WHAT IS REQUIRED ->
Collect all lines below with the string "performance".

Source records
_ _ _ _ _
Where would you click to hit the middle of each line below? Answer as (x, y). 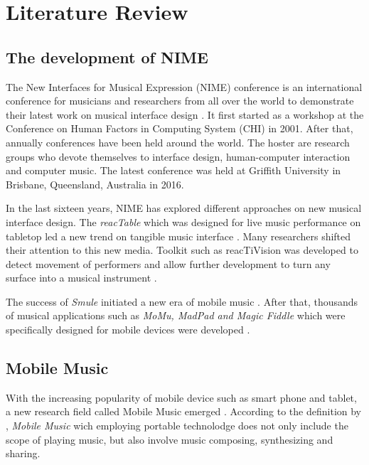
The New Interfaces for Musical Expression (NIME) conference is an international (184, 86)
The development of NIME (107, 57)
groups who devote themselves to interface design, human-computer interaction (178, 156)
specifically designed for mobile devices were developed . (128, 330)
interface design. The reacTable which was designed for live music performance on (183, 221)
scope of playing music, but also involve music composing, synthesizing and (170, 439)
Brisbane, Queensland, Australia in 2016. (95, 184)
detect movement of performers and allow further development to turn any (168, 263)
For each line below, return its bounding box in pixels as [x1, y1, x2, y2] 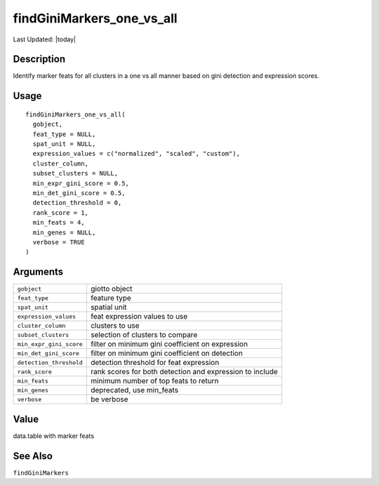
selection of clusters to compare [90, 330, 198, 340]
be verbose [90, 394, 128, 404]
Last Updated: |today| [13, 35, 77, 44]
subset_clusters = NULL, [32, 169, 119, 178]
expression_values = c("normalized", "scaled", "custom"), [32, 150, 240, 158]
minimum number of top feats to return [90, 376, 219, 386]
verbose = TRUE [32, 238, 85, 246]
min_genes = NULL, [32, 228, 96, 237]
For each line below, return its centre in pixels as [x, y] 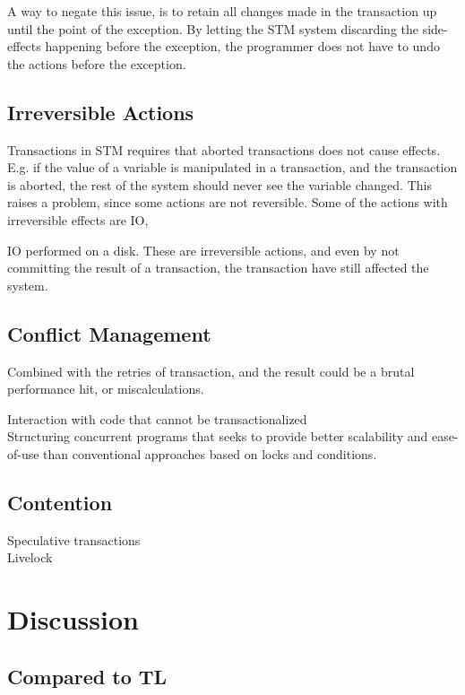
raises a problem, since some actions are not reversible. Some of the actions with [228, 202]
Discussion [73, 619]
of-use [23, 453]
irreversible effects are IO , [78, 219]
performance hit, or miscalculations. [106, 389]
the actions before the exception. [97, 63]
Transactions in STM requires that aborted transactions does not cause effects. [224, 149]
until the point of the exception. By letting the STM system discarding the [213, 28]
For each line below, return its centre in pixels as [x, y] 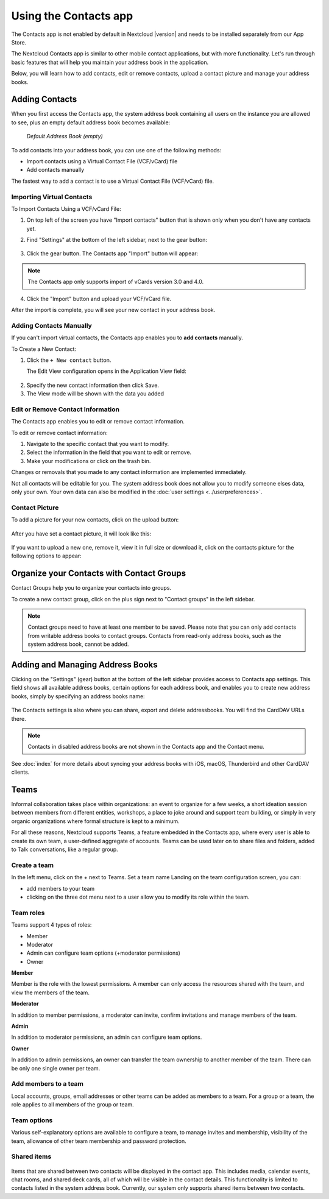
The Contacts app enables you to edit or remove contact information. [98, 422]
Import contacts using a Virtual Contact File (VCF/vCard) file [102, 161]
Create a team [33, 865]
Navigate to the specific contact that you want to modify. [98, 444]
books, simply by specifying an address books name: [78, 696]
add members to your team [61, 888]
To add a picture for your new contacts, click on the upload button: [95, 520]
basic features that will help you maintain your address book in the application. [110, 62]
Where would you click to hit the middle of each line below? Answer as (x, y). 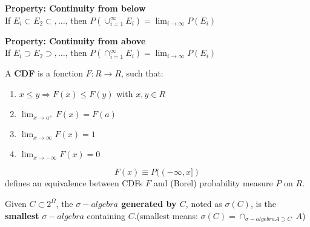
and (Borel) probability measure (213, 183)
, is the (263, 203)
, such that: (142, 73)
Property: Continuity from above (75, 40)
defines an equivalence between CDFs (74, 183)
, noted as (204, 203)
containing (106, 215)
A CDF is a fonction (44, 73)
_ _ _ _ _
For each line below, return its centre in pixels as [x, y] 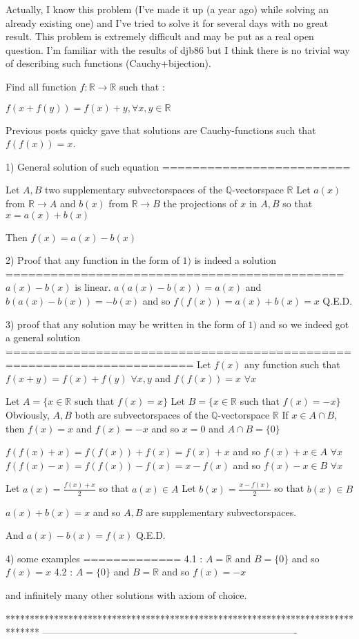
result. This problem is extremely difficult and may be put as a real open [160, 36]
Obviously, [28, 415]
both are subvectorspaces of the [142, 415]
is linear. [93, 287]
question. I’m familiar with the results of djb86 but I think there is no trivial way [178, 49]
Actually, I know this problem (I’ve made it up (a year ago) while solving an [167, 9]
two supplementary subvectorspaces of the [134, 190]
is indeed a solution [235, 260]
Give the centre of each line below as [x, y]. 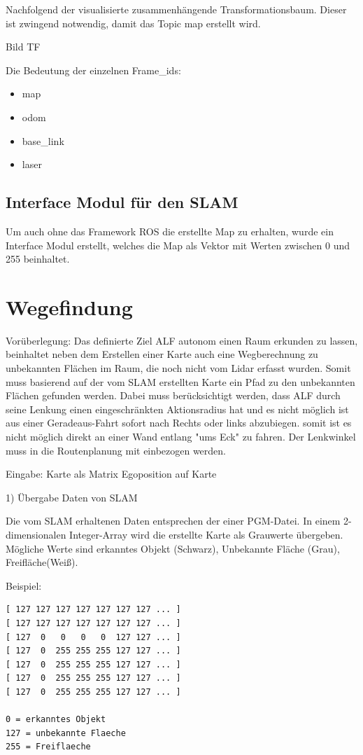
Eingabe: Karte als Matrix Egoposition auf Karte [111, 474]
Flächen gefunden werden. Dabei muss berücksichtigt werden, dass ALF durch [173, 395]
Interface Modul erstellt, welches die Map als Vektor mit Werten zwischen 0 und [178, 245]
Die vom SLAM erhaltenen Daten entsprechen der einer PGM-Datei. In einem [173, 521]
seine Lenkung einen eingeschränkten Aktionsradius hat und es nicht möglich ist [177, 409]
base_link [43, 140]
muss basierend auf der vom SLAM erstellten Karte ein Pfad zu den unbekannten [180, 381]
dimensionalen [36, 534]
_ _ _ _ _
YOUR SOLUTION ->
interface design. The reacTable which was designed for live music performance on (183, 221)
performance hit, or miscalculations. [106, 389]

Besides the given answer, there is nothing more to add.